NFT (Non-Fungible Token) 著作権 所有権 契約 プラットフォーム

【はじめに】

 最近はVR/ARやVTuber関連のお仕事に加え、メタバース、NFT (Non-Fungible Token) などバーチャル空間上の経済活動の基盤となる技術・サービスに関するお仕事が増えてきました。経済産業省の「仮想空間の今後の可能性と諸課題に関する調査分析事業」では、光栄にも有識者の一人としてヒアリングを受け、色々と情報提供や意見を申し上げました。
 また、先日は、㈱モバイルファクトリーの子会社である㈱ビットファクトリーが運営するNFTマーケットプレイス「ユニマ」のローンチPRイベントに専門家としてお招きいただき、「知的財産権・契約の観点から見たNFTマーケットプレイスの課題と未来」と題して講演させていただく機会にも恵まれました。

 こういった経緯もありまして、今回はNFTにまつわる権利と契約について考えてみたいと思います。なお、以下では海外の事例を参考として取り上げますが、日本の法律をもとに検討します。

【バンクシー作品を無断でNFT化したとされる事例】

 ごく最近、バンクシーの2005年の作品「SPIKE」の所有者が、同作品をCG化し、歌唱と組み合わせたNFT作品を製作してオークションで販売することを発表したところ、これらについてバンクシーの許可を得ていないことが発覚し批判が殺到したというケースが発生しているそうです。

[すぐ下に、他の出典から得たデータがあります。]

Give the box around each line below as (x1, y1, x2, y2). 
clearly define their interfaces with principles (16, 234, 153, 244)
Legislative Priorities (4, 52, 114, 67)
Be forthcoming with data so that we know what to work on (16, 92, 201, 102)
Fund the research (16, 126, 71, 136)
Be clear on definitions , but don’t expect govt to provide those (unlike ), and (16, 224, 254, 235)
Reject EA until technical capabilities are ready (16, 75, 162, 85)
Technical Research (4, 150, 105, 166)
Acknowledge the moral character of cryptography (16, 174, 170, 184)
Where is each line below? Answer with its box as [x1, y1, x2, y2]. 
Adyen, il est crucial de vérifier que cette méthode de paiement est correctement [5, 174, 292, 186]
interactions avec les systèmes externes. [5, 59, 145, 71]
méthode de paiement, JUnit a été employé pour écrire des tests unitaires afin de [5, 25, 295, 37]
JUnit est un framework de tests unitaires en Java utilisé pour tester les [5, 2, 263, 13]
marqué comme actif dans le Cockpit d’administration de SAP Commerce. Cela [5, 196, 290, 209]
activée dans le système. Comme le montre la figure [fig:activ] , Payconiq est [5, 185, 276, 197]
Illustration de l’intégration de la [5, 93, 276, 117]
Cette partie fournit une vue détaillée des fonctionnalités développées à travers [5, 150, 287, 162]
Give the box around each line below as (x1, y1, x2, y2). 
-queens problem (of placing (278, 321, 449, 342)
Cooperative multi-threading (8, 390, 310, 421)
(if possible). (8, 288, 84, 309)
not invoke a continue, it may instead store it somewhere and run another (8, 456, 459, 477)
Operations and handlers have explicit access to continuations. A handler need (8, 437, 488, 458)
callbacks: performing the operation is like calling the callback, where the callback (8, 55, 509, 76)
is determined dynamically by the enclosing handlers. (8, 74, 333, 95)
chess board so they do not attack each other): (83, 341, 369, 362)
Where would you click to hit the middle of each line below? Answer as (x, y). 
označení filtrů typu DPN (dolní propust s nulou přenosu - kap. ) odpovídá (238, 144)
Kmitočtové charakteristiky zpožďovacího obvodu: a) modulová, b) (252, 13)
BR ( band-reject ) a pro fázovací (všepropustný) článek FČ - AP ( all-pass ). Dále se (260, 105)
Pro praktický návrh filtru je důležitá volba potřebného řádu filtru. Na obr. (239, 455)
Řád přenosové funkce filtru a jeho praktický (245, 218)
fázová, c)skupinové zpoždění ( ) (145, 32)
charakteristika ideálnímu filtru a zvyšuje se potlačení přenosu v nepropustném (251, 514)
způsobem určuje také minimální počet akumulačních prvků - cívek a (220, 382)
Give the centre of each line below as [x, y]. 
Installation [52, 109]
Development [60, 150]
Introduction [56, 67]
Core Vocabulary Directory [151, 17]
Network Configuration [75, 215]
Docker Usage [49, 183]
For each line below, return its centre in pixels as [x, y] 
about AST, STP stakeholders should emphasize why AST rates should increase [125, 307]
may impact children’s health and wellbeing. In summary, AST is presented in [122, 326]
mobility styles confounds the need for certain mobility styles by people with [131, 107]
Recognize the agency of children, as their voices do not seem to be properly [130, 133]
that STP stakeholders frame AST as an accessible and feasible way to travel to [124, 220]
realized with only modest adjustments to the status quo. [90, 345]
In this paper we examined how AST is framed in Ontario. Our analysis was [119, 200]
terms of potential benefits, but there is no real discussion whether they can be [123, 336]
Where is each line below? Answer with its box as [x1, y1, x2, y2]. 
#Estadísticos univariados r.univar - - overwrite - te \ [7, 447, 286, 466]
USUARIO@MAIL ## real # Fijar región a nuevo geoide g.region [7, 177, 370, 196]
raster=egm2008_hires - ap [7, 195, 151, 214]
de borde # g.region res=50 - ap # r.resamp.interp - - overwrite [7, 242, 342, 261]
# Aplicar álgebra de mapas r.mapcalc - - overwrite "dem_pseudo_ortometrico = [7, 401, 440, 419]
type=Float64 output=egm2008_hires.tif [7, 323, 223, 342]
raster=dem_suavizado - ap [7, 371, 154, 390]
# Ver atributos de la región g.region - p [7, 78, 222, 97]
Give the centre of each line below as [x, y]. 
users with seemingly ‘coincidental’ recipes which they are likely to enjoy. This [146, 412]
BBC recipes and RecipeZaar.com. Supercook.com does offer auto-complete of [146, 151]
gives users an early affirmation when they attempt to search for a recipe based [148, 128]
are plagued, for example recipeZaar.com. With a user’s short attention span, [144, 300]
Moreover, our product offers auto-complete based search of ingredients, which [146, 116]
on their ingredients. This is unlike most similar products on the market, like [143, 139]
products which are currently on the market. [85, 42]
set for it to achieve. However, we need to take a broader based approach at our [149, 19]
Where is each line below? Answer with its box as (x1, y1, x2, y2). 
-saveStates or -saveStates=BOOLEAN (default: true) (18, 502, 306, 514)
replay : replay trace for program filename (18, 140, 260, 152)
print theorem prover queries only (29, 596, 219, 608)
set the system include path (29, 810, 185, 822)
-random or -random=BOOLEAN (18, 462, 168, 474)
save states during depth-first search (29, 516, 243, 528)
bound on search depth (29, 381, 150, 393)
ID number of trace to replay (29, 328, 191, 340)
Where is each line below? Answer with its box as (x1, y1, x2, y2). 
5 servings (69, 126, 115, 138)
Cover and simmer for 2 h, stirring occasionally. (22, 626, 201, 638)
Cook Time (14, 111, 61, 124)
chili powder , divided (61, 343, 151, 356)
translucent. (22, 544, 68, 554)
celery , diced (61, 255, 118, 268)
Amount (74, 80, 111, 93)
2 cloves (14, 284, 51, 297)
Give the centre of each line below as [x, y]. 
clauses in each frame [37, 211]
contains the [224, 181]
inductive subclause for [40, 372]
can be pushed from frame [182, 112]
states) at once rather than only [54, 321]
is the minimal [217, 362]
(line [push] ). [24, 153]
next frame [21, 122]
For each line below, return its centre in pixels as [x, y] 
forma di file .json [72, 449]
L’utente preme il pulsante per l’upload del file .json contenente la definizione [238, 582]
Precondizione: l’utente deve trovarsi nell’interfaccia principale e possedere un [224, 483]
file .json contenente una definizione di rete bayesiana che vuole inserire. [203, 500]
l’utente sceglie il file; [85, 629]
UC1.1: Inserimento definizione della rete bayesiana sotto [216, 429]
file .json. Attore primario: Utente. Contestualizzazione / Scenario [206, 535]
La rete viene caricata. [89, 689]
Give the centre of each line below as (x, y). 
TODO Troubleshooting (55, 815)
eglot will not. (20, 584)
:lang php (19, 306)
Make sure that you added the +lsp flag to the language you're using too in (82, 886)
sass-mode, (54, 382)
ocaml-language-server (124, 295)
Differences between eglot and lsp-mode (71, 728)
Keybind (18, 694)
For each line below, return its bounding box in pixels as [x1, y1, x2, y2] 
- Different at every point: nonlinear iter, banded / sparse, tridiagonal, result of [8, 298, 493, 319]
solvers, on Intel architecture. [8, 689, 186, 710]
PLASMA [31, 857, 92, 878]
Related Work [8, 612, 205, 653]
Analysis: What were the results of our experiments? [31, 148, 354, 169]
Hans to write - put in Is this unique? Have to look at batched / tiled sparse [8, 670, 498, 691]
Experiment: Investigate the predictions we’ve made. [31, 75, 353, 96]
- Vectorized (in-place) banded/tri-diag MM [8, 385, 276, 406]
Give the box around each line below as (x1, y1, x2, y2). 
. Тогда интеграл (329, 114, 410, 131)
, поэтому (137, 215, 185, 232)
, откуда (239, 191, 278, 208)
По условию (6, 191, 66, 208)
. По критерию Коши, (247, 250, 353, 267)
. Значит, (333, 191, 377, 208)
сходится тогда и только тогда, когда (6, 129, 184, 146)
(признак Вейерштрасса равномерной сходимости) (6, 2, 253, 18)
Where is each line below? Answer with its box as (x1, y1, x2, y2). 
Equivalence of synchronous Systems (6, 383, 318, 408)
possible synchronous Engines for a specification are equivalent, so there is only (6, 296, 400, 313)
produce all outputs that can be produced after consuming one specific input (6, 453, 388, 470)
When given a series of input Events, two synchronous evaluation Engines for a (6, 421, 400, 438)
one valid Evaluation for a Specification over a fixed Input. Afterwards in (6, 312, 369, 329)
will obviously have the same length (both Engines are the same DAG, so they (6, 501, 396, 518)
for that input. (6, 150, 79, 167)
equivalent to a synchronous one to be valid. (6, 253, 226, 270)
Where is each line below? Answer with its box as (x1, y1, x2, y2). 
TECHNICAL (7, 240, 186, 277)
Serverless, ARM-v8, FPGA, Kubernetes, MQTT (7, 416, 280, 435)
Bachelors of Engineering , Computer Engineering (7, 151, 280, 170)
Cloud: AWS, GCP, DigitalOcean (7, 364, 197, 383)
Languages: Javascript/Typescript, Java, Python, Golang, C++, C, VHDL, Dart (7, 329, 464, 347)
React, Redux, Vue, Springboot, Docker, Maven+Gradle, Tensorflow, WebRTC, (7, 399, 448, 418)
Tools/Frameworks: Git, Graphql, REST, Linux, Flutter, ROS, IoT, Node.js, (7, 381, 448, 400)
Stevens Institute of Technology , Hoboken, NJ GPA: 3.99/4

 この「SPIKE」という作品は、「2000年にバンクシーがヨルダン川西岸を旅した際にパレスチナで見つけた、『分離壁』から削られたコンクリート片」に、バンクシーが「『SPIKE』という文字を書いたオブジェ」なのだそうです。
 これが創作的な表現であるところの「著作物」といえるかは議論がありそうですが、仮に著作物であるとすれば、たとえ所有者といえども、著作権者に無断で、譲渡を目的にCG化(複製)する行為等は、著作権侵害となる可能性があると考えられます。

【所有者なのに利用できない?】

 このバンクシー作品の事例は、所有者がその作品について何をすることができるのかを考えるうえで参考になります。

 「所有権」とは、「物」を誰にもジャマされずに自由に使用、収益及び処分することができる権利です。ここにいう「物」とは有体物、すなわち実空間の一部を占める存在です。

それなら、「SPIKE」の所有者は、有体物である「SPIKE」を自由に使用、収益及び処分できるのだから、CG化して他人に譲渡して利益を得てもよいのでは・・・?

と思われるかもしれません。
 しかし、デジタルデータであるCGは、実空間の一部を占める存在ではないため、有体物ではありません。したがって、所有権によって自由に使用等できる対象にはならないのです。
 「SPIKE」のようなリアルの作品も、実際に手で触ることができる有体物としての側面と、その形、色、質感やこれらの組み合わせなどといった無体的な情報としての側面があり、前者は所有権の、後者は著作権などの知的財産権の守備範囲になると整理されています。このため、たとえ所有者であっても、その無体的な情報としての側面を一定の方法で利用する場合には、原則として著作権者等の許諾が必要だということになるのです。
 「SPIKE」のNFTに関しては、実際にどのような権利関係になっていたのか存じ上げませんのでたしかなことは言えませんが、一般にCG化は、形、色、質感などの無体的な情報としての側面を利用して、実物に見える新たなデジタルオブジェクトを作成する行為ですので、所有権ではなく著作権の守備範囲となり、著作権者の許諾が必要になると考えられます。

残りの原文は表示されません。